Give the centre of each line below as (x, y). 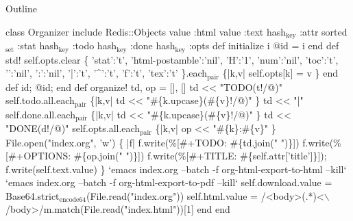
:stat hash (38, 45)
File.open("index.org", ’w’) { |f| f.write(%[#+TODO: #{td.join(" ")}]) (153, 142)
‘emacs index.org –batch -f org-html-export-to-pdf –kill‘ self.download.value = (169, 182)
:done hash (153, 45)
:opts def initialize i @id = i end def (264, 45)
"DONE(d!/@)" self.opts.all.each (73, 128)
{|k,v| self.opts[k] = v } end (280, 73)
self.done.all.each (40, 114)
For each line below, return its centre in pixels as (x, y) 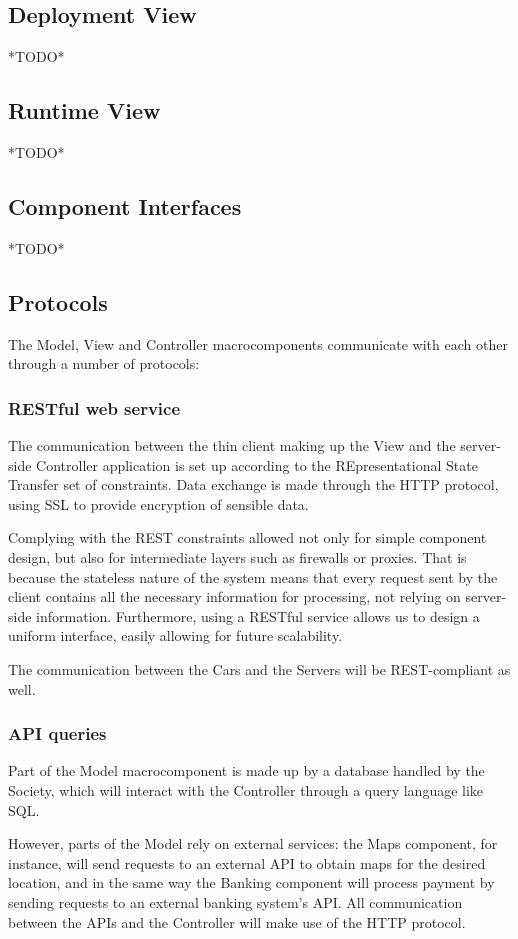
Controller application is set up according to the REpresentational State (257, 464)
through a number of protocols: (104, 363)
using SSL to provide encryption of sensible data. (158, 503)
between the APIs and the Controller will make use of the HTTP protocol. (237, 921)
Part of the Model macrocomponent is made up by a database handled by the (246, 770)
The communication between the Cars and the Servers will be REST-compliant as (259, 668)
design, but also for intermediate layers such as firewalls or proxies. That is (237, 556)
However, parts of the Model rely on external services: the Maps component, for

______

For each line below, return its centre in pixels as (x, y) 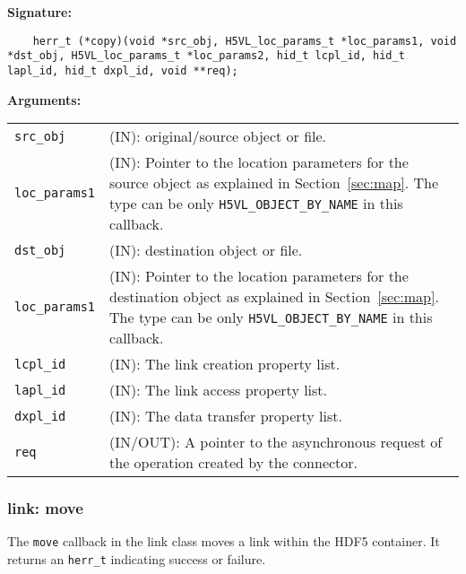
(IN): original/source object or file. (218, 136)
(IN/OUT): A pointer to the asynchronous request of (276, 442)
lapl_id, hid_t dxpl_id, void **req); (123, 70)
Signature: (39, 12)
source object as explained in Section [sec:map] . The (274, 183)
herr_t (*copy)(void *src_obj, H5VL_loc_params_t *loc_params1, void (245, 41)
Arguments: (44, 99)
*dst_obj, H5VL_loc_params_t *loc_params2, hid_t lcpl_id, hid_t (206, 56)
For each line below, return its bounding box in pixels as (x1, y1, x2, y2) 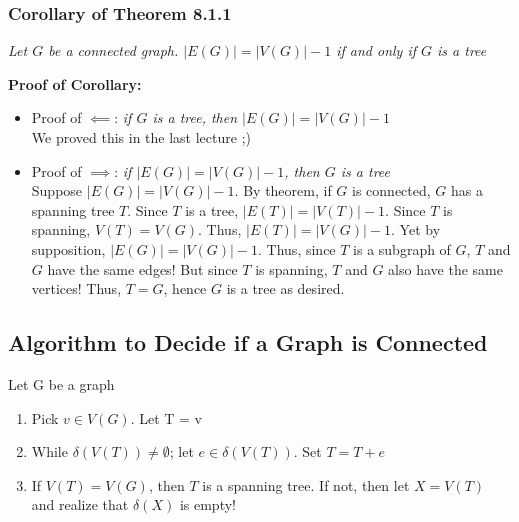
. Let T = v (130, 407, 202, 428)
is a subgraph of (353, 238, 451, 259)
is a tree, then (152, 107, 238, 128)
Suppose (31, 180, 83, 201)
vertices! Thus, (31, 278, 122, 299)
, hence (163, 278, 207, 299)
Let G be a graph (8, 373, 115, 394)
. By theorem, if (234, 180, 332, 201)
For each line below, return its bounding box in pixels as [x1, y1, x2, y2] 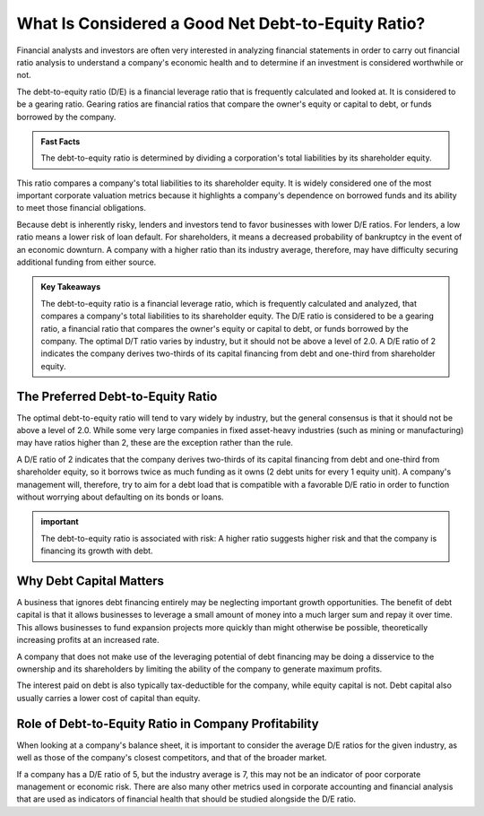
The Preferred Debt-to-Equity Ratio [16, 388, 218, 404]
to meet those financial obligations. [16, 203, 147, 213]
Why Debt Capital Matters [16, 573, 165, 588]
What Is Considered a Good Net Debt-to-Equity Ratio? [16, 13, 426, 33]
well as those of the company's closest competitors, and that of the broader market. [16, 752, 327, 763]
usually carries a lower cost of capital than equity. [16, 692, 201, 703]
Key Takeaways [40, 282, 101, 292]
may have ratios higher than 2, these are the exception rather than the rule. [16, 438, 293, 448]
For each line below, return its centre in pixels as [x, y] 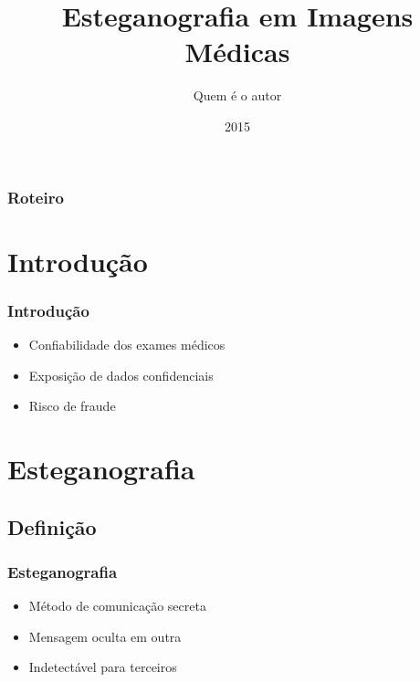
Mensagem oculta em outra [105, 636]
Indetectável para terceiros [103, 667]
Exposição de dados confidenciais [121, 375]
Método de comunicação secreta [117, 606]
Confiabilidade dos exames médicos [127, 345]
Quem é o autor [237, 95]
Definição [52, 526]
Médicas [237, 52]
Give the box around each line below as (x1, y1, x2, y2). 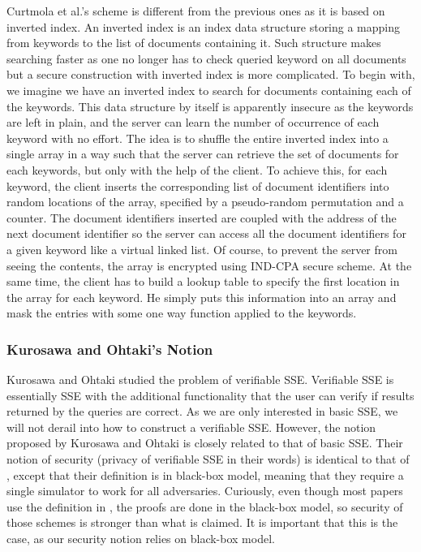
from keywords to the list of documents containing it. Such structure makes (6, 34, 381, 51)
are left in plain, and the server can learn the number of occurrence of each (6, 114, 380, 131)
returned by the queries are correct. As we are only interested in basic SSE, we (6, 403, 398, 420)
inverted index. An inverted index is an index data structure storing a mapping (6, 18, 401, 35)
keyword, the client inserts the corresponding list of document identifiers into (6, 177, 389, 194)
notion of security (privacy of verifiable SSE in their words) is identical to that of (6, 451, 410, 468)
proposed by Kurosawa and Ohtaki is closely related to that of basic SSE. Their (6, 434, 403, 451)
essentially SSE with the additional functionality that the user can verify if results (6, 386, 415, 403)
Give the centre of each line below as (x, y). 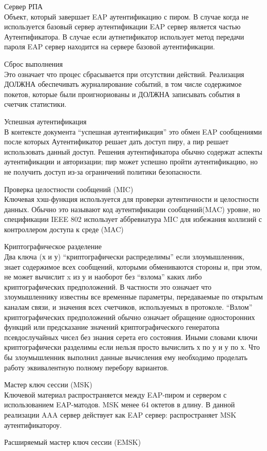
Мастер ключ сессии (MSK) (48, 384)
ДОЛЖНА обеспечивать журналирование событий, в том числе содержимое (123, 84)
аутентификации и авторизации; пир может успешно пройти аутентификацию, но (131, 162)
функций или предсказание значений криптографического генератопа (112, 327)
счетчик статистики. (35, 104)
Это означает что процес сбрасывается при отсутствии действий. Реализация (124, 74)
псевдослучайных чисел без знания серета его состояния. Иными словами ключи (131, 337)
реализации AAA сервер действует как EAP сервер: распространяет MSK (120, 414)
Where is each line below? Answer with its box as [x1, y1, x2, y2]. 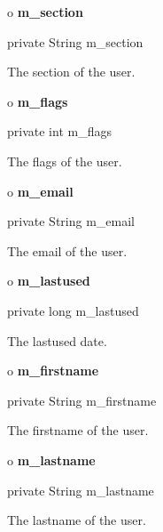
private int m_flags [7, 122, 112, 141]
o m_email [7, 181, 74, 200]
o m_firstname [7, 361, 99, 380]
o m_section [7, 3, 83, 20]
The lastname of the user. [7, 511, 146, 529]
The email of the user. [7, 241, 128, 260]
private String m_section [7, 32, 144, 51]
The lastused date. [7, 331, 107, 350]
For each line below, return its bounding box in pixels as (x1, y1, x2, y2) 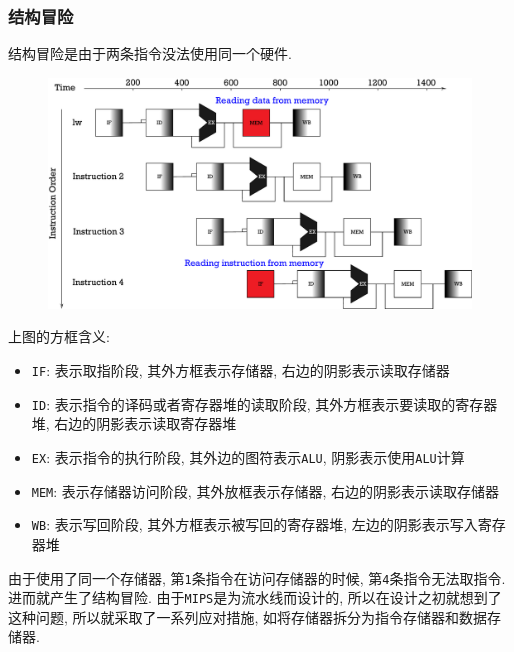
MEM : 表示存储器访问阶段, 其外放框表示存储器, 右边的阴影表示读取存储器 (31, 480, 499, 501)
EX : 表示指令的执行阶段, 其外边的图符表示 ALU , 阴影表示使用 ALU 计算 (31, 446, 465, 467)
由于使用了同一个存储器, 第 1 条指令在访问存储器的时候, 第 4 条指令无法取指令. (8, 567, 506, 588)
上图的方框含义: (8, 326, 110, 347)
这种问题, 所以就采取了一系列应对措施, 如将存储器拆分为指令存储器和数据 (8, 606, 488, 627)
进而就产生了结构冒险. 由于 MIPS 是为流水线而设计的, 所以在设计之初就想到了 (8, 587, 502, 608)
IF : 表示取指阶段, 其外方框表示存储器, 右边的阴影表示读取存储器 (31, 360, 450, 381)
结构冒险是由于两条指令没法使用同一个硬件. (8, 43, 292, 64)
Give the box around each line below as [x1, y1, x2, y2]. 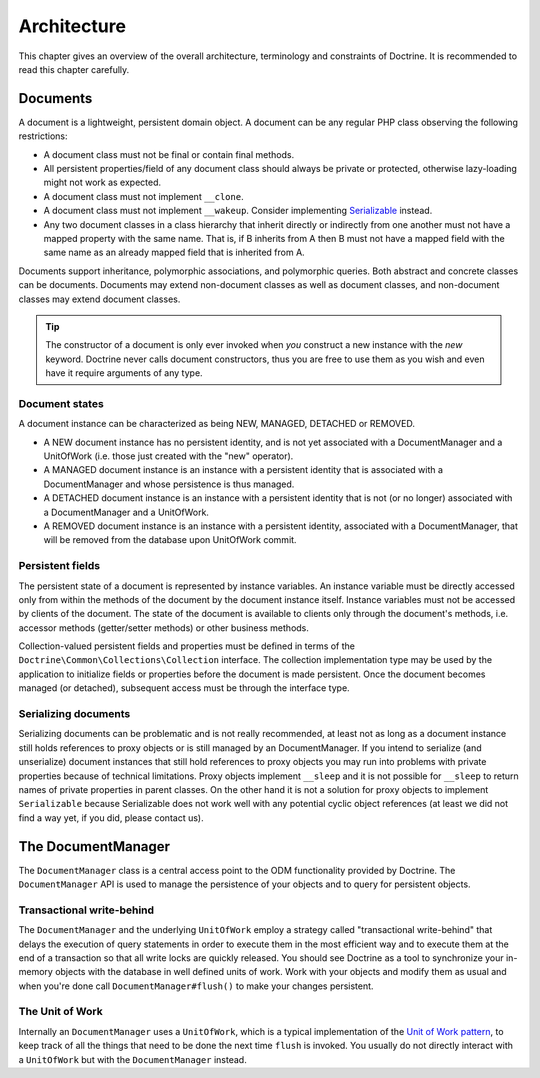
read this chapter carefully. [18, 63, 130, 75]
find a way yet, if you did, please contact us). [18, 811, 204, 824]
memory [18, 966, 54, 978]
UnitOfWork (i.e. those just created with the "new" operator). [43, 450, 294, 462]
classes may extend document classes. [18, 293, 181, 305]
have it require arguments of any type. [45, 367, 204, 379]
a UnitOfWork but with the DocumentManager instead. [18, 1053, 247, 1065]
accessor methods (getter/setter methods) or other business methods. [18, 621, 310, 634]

______

◆ Aim of the exercise ◆
Go over the listing above and return each line with "structure".

◆ Solution to the exercise ◆
from keywords to the list of documents containing it. Such structure makes (6, 34, 381, 51)
inverted index. An inverted index is an index data structure storing a mapping (6, 18, 401, 35)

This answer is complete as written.